Problem to solve | The listing below should be printed in full and exactly, apart from its images.

=-=-=-=-=

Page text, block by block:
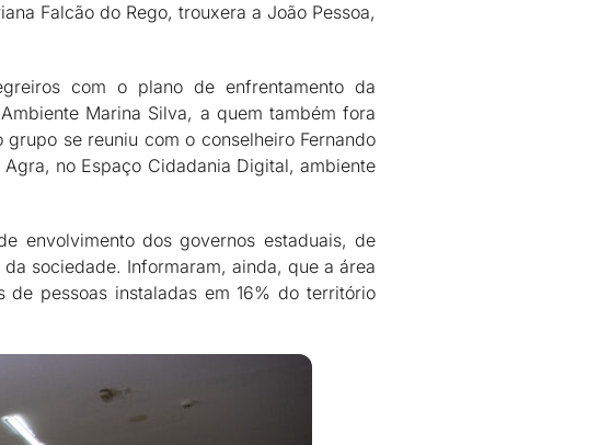
Falcão do Rego, trouxera a João Pessoa,
com o plano de enfrentamento da
Marina Silva, a quem também fora
se reuniu com o conselheiro Fernando
no Espaço Cidadania Digital, ambiente
envolvimento dos governos estaduais, de
sociedade. Informaram, ainda, que a área
pessoas instaladas em 16% do território
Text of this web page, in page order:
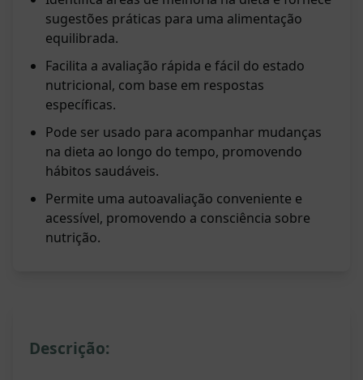
sugestões práticas para uma alimentação
equilibrada.
Facilita a avaliação rápida e fácil do estado
nutricional, com base em respostas
específicas.
Pode ser usado para acompanhar mudanças
na dieta ao longo do tempo, promovendo
hábitos saudáveis.
Permite uma autoavaliação conveniente e
acessível, promovendo a consciência sobre
nutrição.
Descrição:
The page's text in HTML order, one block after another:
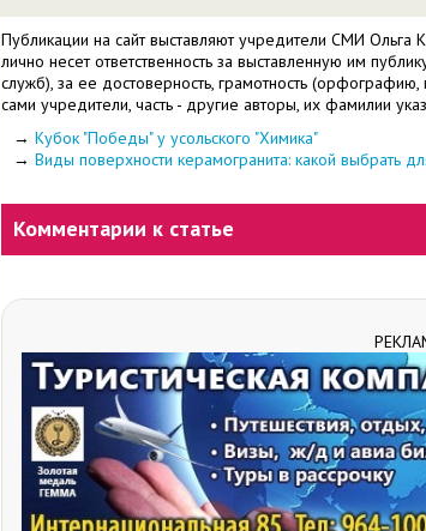
Публикации на сайт выставляют учредители СМИ Ольга
лично несет ответственность за выставленную им
служб), за ее достоверность, грамотность (орфографию,
сами учредители, часть - другие авторы, их фамилии
→ Кубок "Победы" у усольского "Химика"
→ Виды поверхности керамогранита: какой выбрать
Комментарии к статье
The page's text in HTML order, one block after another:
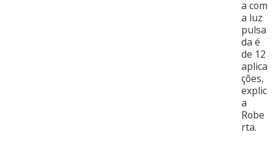
a com
a luz
pulsa
da é
de 12
aplica
ções,
explic
a
Robe
rta.
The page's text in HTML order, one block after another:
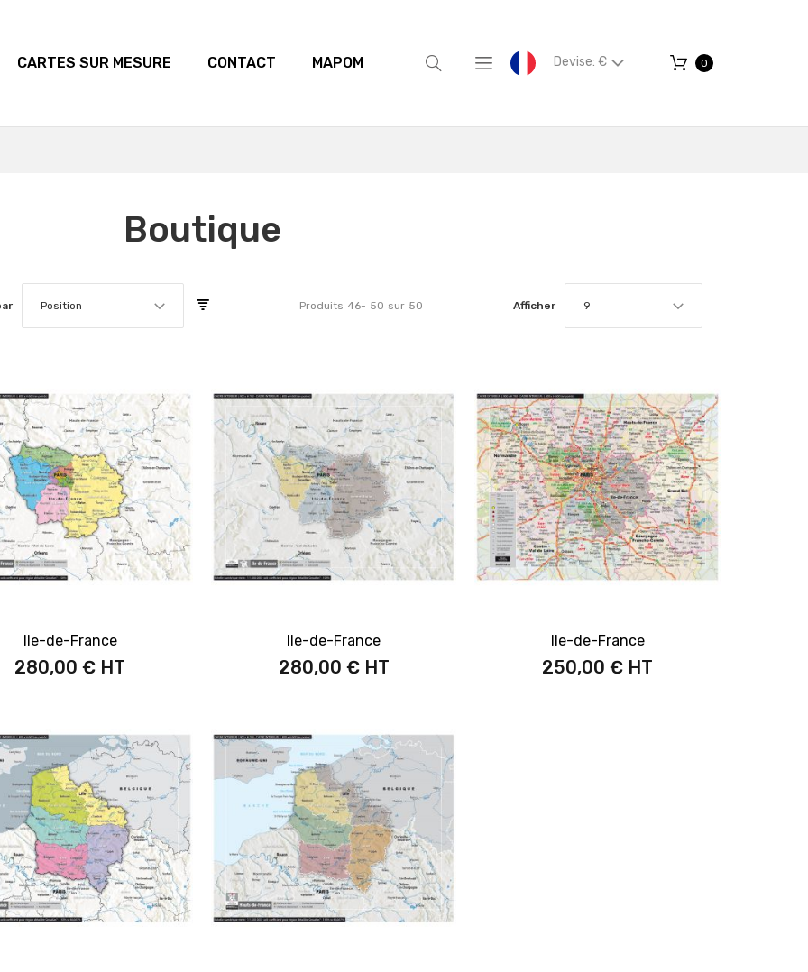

=-=-=-=-=

Worked solution |
Page text, block by block:
Falcão do Rego, trouxera a João Pessoa,
com o plano de enfrentamento da
Marina Silva, a quem também fora
se reuniu com o conselheiro Fernando
no Espaço Cidadania Digital, ambiente
envolvimento dos governos estaduais, de
sociedade. Informaram, ainda, que a área
pessoas instaladas em 16% do território
Text of this web page, in page order:
sugestões práticas para uma alimentação
equilibrada.
Facilita a avaliação rápida e fácil do estado
nutricional, com base em respostas
específicas.
Pode ser usado para acompanhar mudanças
na dieta ao longo do tempo, promovendo
hábitos saudáveis.
Permite uma autoavaliação conveniente e
acessível, promovendo a consciência sobre
nutrição.
Descrição:
The page's text in HTML order, one block after another:
Публикации на сайт выставляют учредители СМИ Ольга
лично несет ответственность за выставленную им
служб), за ее достоверность, грамотность (орфографию,
сами учредители, часть - другие авторы, их фамилии
→ Кубок "Победы" у усольского "Химика"
→ Виды поверхности керамогранита: какой выбрать
Комментарии к статье
The page's text in HTML order, one block after another:
a com
a luz
pulsa
da é
de 12
aplica
ções,
explic
a
Robe
rta.
The page's text in HTML order, one block after another:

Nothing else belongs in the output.